TASK REQUIREMENTS — Report each line of the records below that holds the word "PLLA".

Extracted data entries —

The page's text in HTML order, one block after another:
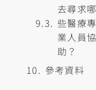
去尋求哪
些醫療專
業人員協
助？
參考資料
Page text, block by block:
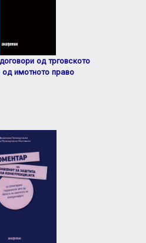
од трговското
имотното право
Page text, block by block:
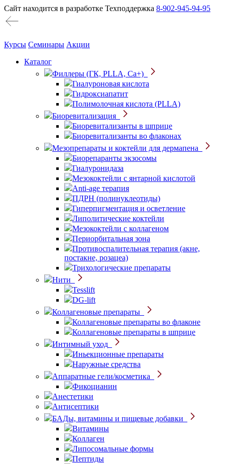
Сайт находится в разработке Техподдержка 8-902-945-94-95
Курсы Семинары Акции
Каталог
Филлеры (ГК, PLLA, Ca+)
Гиалуроновая кислота
Гидроксиапатит
Полимолочная кислота (PLLA)
Биоревитализация
Биоревитализанты в шприце
Биоревитализанты во флаконах
Мезопрепараты и коктейли для дермапена
Биорепаранты экзосомы
Гиалуронидаза
Мезококтейли с янтарной кислотой
Anti-age терапия
ПДРН (полинуклеотиды)
Гиперпигментация и осветление
Липолитические коктейли
Мезококтейли с коллагеном
Периорбитальная зона
Противоспалительная терапия (акне,
постакне, розацеа)
Трихологические препараты
Нити
Tesslift
DG-lift
Коллагеновые препараты
Коллагеновые препараты во флаконе
Коллагеновые препараты в шприце
Интимный уход
Иньекционные препараты
Наружные средства
Аппаратные гели/косметика
Фикоцианин
Анестетики
Антисептики
БАДы, витамины и пищевые добавки
Витамины
Коллаген
Липосомальные формы
Пептиды

RESPONSE —
Филлеры (ГК, PLLA, Ca+)
Полимолочная кислота (PLLA)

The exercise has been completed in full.